James has been to Bangkok countless times for business, but I had never visited.
So this was our chance to do all the touristy things and have some time to relax. (Although we didn’t relax at all…just ask James!).
To be honest, I wasn’t expecting too much from Bangkok. I was just grateful to get out of Hong Kong for Chinese New Year.
However, to my surprise – I loved every minute of this colourful and earthy city!
Tuk-Tuk Ride in Thailand
A visit to Bangkok isn’t complete without a spin around town in a famous Tuk-Tuk.
We ventured up and down the main drag of Sukhumvit and in and out of the adjacent soi’s (streets).
We even ducked over to Khao San Road, a high-vibing spot where backpackers congregate (it was a tad overrated though!).
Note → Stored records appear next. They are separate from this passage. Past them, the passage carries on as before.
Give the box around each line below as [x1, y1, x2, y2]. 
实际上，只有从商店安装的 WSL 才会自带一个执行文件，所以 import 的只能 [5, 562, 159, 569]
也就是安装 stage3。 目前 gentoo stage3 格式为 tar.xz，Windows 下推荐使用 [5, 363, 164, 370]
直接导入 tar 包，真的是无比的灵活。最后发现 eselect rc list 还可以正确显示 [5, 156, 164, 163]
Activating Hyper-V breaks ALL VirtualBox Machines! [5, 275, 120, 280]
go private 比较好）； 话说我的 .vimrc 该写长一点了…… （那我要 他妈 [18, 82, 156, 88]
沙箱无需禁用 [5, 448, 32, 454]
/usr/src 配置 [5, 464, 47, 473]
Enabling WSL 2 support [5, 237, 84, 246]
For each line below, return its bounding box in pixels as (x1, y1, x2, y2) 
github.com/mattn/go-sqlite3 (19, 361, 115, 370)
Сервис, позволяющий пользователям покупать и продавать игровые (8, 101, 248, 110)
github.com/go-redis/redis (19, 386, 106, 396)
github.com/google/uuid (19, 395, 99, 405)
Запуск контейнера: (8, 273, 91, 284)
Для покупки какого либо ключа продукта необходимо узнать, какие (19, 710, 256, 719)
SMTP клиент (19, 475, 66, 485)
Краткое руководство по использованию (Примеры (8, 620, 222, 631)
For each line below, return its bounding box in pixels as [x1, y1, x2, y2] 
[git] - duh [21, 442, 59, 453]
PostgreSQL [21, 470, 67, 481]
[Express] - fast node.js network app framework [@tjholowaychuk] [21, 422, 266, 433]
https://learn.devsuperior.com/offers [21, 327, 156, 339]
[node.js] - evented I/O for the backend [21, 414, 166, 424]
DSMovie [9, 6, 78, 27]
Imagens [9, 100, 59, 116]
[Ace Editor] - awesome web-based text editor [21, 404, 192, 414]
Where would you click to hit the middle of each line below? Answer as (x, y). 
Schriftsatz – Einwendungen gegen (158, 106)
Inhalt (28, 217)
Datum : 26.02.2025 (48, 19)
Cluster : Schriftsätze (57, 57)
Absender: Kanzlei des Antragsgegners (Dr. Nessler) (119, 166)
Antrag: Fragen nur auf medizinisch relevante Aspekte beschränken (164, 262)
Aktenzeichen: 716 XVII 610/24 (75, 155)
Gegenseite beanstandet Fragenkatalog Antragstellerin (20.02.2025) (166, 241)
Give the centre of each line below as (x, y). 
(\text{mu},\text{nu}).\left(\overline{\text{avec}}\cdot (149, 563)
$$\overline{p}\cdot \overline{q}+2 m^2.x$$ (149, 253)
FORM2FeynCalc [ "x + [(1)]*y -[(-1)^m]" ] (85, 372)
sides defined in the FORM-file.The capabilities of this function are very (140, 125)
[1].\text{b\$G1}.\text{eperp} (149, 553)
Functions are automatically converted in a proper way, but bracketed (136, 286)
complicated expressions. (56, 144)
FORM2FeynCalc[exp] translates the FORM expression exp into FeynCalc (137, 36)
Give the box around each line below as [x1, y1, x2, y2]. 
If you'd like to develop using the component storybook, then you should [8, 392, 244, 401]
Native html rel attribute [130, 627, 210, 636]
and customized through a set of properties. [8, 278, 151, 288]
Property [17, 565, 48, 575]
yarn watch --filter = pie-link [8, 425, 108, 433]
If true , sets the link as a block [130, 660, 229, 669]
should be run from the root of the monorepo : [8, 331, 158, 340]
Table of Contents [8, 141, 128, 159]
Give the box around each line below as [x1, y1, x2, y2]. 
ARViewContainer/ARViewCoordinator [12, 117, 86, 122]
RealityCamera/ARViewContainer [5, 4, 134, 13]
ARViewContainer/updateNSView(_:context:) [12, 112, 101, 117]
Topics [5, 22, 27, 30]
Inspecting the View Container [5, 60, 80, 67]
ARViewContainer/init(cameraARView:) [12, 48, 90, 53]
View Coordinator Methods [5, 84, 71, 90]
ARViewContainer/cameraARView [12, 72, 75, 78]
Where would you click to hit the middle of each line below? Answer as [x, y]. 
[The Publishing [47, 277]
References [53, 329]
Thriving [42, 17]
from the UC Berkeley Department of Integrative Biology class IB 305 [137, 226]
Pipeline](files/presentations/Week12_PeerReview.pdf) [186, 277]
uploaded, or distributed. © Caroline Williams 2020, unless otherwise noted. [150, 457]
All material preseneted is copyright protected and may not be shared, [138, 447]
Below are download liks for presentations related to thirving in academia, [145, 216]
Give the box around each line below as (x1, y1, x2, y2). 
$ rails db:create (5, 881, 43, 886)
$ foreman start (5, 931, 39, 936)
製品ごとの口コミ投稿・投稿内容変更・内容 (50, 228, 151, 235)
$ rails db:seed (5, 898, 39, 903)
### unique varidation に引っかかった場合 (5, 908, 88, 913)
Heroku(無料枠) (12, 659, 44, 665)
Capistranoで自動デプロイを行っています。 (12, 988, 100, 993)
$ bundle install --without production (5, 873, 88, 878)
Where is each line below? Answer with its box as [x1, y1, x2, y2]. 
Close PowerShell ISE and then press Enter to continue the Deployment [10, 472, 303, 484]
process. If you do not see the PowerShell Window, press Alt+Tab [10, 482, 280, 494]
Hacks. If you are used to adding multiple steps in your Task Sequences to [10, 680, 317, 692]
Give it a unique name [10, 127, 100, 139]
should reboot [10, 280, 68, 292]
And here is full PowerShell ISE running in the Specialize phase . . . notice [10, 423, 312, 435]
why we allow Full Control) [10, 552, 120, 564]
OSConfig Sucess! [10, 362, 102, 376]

We passed incredible smelling street food carts along the way.
From mouth-watering BBQ meats to sweet pomegranate juice and delicious slices of fresh mango. It’s all on offer!
Pak Khlong Talat (Flower and Vegetable Market)
As a part of our Bike Tour of Bangkok, we stopped off at the thriving local flower and vegetable market.
Judging by the amount of photos I took, you can’t half tell that I loved the place! (This is a small handful).
The market was a florists and foodie’s paradise!
Beautiful orchids, roses and marigolds were piled up high and every ingredient you ever needed for a Thai dish was at your fingertips (and oh so cheap)!
A bit different to scouring the shelves of Coles or Park n Shop for the all important authentic Thai ingredients!
A Night Time Rush on the Roof Top
We had always wanted to go to the famous Vertigo Restaurant at the beautiful Banyan Tree Hotel in Bangkok.
Some how we managed to snag a table and enjoyed a night of dinner and drinks 61 floors up.
We were treated to 360 degree views of Bangkok’s brilliantly lit skyline whilst sipping on mojitos and savouring the ‘Death by Vertigo’ chocolate dessert!
Wat Pho, or the Temple of the Reclining Buddha is one of the largest and oldest wats in Bangkok and is the birthplace of traditional Thai massage.
This Temple wasn’t on my hit list until a friend, who’s an expat in Bangkok, told me I must visit this extraordinary attraction.
The grounds of this temple is truly amazing. Each chedi (stupa) is covered in brightly coloured tiles in the most beautiful mosaic patterns.
Every where you look the vivid hues catch your eye.
From the bright roofs of the viharas (halls) to the ornate decorations of the doorways.
I better not forget to mention the Reclining Buddha!
This brilliant gold Buddha was crafted to celebrate King Rama III’s restoration (1824 – 51) and is a vast 46 metres long and 15 metres high.
I enjoyed admiring the soles of the reclining Buddha’s feet which were intricately decorated with mother-of-pearl inlay.
If you’re visiting Bangkok, Wat Pho is definitely worth braving the crowds and the hot sun!
From Wat Pho we caught a ferry across the Chao Phraya river so we could admire the famous Wat Arun from the water.
The temple’s unique architecture makes Wat Arun one of the most beautiful temples in Thailand.
The spire (prang) on the bank of the river is one of Bangkok’s world-famous landmarks and stretches an imposing 70 metres high into the sky.
The prominent spire is beautifully decorated in tiny pieces of coloured glass and Chinese porcelain placed delicately into intricate patterns.
We followed the crowds and climbed up the steep steps of the central prang.
We were greeted with an incredible view over to the Grand Palace and Wat Pho and could watch the many boats wind up and down the river.
And this time, we finally mastered our newly acquired selfie-stick!
That’s it for this instalment of ‘The Week In Pictures!’
Like I said before, I loved every minute of my time in Bangkok and I look forward to seeing more of Thailand.